§ **Records provided**:
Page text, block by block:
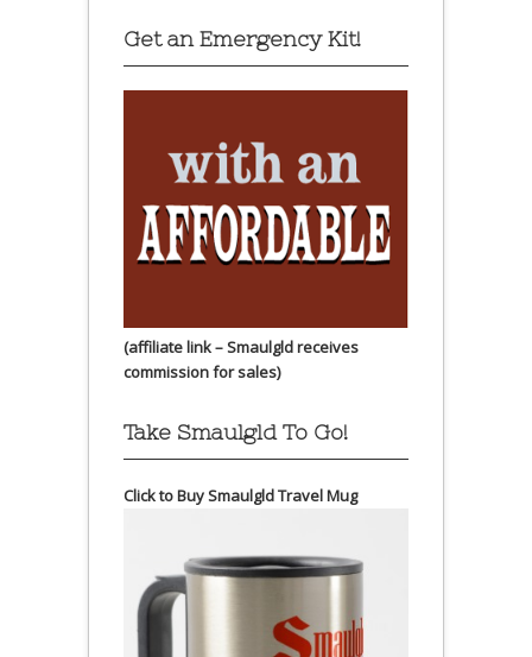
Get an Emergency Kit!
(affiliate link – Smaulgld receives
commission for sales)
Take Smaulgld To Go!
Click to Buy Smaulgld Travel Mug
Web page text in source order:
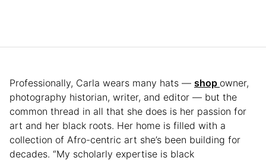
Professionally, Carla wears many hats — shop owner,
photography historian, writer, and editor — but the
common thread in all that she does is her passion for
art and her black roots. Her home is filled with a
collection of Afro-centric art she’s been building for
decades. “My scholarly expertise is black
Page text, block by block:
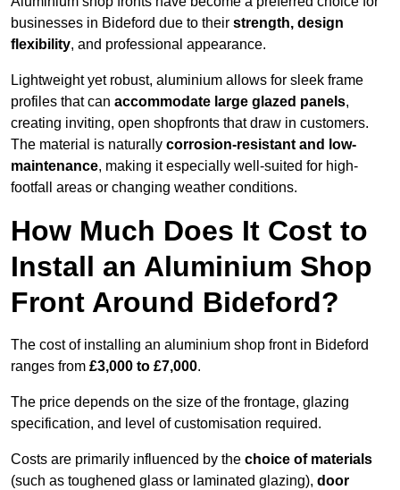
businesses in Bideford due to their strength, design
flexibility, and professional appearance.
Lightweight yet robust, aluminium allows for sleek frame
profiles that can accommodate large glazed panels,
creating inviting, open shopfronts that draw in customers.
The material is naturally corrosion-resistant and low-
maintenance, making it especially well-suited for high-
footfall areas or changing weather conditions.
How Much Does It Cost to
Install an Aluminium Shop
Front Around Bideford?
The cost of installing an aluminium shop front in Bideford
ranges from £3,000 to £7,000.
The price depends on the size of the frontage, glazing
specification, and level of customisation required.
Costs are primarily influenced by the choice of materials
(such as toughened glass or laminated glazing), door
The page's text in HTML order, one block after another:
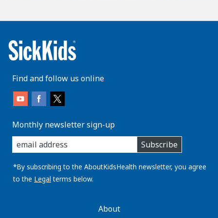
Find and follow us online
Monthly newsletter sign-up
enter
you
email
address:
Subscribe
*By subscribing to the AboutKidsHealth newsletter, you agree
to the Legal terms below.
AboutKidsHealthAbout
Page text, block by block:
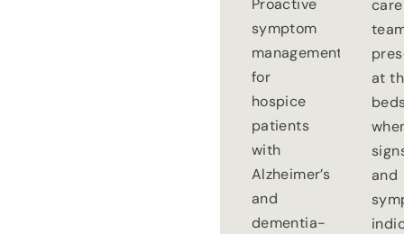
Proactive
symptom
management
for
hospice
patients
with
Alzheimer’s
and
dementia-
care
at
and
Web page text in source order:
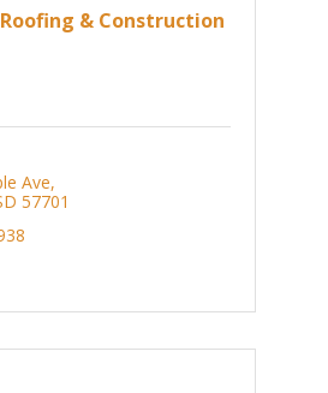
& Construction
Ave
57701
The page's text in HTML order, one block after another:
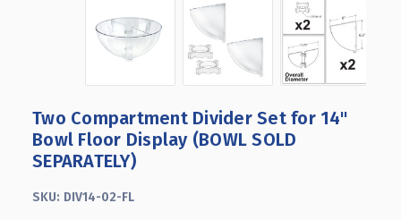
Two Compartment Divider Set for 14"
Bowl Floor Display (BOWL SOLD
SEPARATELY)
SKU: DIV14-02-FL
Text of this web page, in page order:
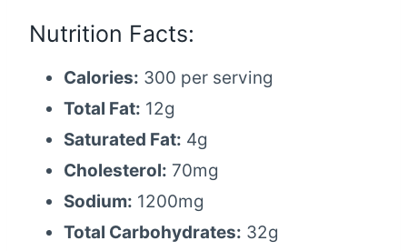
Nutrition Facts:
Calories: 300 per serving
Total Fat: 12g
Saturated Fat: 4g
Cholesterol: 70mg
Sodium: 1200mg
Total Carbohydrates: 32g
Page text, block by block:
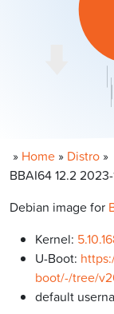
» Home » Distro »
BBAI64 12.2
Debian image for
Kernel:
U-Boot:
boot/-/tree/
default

§ **Task statement**: All entries, top to bottom, should be retyped exactly; the pictures should not be.

§ **Solution for this problem**:
Page text, block by block:
Get an Emergency Kit!
(affiliate link – Smaulgld receives
commission for sales)
Take Smaulgld To Go!
Click to Buy Smaulgld Travel Mug
Web page text in source order:
Professionally, Carla wears many hats — shop owner,
photography historian, writer, and editor — but the
common thread in all that she does is her passion for
art and her black roots. Her home is filled with a
collection of Afro-centric art she’s been building for
decades. “My scholarly expertise is black
Page text, block by block:
businesses in Bideford due to their strength, design
flexibility, and professional appearance.
Lightweight yet robust, aluminium allows for sleek frame
profiles that can accommodate large glazed panels,
creating inviting, open shopfronts that draw in customers.
The material is naturally corrosion-resistant and low-
maintenance, making it especially well-suited for high-
footfall areas or changing weather conditions.
How Much Does It Cost to
Install an Aluminium Shop
Front Around Bideford?
The cost of installing an aluminium shop front in Bideford
ranges from £3,000 to £7,000.
The price depends on the size of the frontage, glazing
specification, and level of customisation required.
Costs are primarily influenced by the choice of materials
(such as toughened glass or laminated glazing), door
The page's text in HTML order, one block after another:
Find and follow us online
Monthly newsletter sign-up
enter
you
email
address:
Subscribe
*By subscribing to the AboutKidsHealth newsletter, you agree
to the Legal terms below.
AboutKidsHealthAbout
Page text, block by block:
Proactive
symptom
management
for
hospice
patients
with
Alzheimer’s
and
dementia-
care
at
and
Web page text in source order:
& Construction
Ave
57701
The page's text in HTML order, one block after another:
Two Compartment Divider Set for 14"
Bowl Floor Display (BOWL SOLD
SEPARATELY)
SKU: DIV14-02-FL
Text of this web page, in page order:
Nutrition Facts:
Calories: 300 per serving
Total Fat: 12g
Saturated Fat: 4g
Cholesterol: 70mg
Sodium: 1200mg
Total Carbohydrates: 32g
Page text, block by block:
» Home » Distro »
BBAI64 12.2
Debian image for
Kernel:
U-Boot:
boot/-/tree/
default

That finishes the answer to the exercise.